Recently, I set up several new database pairs for our backend search team to use. After bringing them online, the search team began backfilling data by writing to the A-side. A bit later, I noticed that replication had started falling behind, maxing out at ~1000 inserts/second.
There isn’t too much unusual about these servers. They run Percona Server 5.6.19 to take advantage of the TokuDB storage engine option that Percona now offers. The schema is sharded into many databases, so each database (db1, db2, db3) has the same schema, but different data in the tables. With SSD backed storage, it seemed most likely that this was a simple case of a single replication thread not being able to keep up with the volume of inserts that it was receiving from the master. A perfect use case to try multithreaded replication (MTR). The setup was very easy:
- Stop both the IO and SQL thread.
- Enable TABLE based repositories for master.info and relay.info data. The relevant options are master_info_repository and relay_log_info_repository. Switching these to TABLE, from their default FILE, will cause MySQL to use two InnoDB tables, mysql.slave_master_info and mysql.slave_relay_log_info, instead of the usual master.info and relay-log.info files. This is needed to track the state of each of the multiple workers (SQL threads) in conjunction with the slave_relay_log_info table using the ACID benefits that InnoDB provides.

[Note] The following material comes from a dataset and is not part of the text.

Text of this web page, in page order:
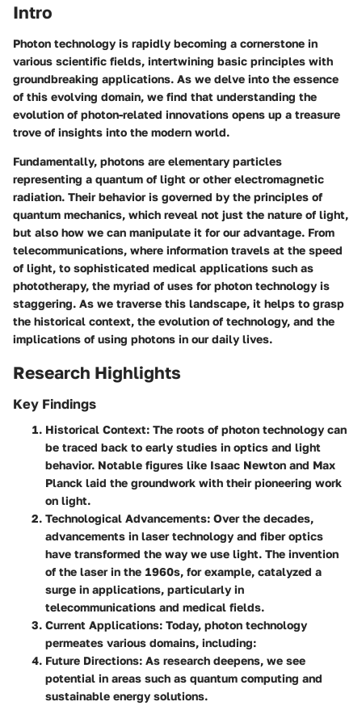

- Change the default value of slave_parallel_workers from 0. The default of 0 will not use the mysql.slave_worker_info table. Setting it to 1 or above will use the mysql.slave_worker_info and hand jobs off to however many workers you specify. Anecdotally, I had heard that 8 was a good setting for performance.
- Start replication again.
This yielded some impressive results:
Each gap in the mysql_slave_status_secs represented a different worker thread setting:
Funny enough, replication catchup was so quick that it was hard to really gauge how well 16 threads did. In the end, it looks like the sustained rate of inserts was averaging ~1200/sec, about 200 more than a single SQL thread could handle.
There are some concerns about using MTR with regards to how it handles the replication coordinates. As Stephane Combaudon notes on his Percona blog post, the coordinates written to the relay log table are the oldest. If you were to crash during replication, or use a restored backup, that position could have had a few events processed after it, possibly leading to duplicate key errors. Now that Percona Server supports online GTID (Global Transaction ID) deployments, it should be easier to roll GTIDs out to existing environments. There is also an excellent MariaDB blog entry about how to manage MTR with Percona Xtrabackup.
Backups end up not being an issue for us in our use-case. To backup TokuDB, you need to use the TokuDB Enterprise hot-backup tool, shut your database down or use LVM to ensure a consistent snapshot of your volume. We opted for LVM + mylvmbackup with a few gotchas.
Deploying Percona Server 5.6 had a few side effects for how we deploy in general, which had been exclusively Percona Server 5.5.
- Our long running thread monitor wasn’t setup to ignore the replication threads owned by “system user”. Since the ‘time’ column from information_schema.processlist tracks how long the processes have been running, it didn’t take long before they went off.
- As there are now the mysql.slave_master_info and mysql.slave_relay_log_info InnoDB tables in 5.6,, ibdata1 and ib_logfile0,1 are now present when you install the server.Our Chef recipe that builds new instances of MySQL didn’t expect these additional files deployed by Percona-Server-server-56. Since we also deploy a my.cnf file that changes the defaults for these, I had to modify the initial size of our ibdata1 file in my.cnf to match the one installed by the package. Thankfully, 5.6 detects changes to the ib_logfiles and resizes them accordingly (h/t to Peter Boros and Andrew Moore for pointing this out).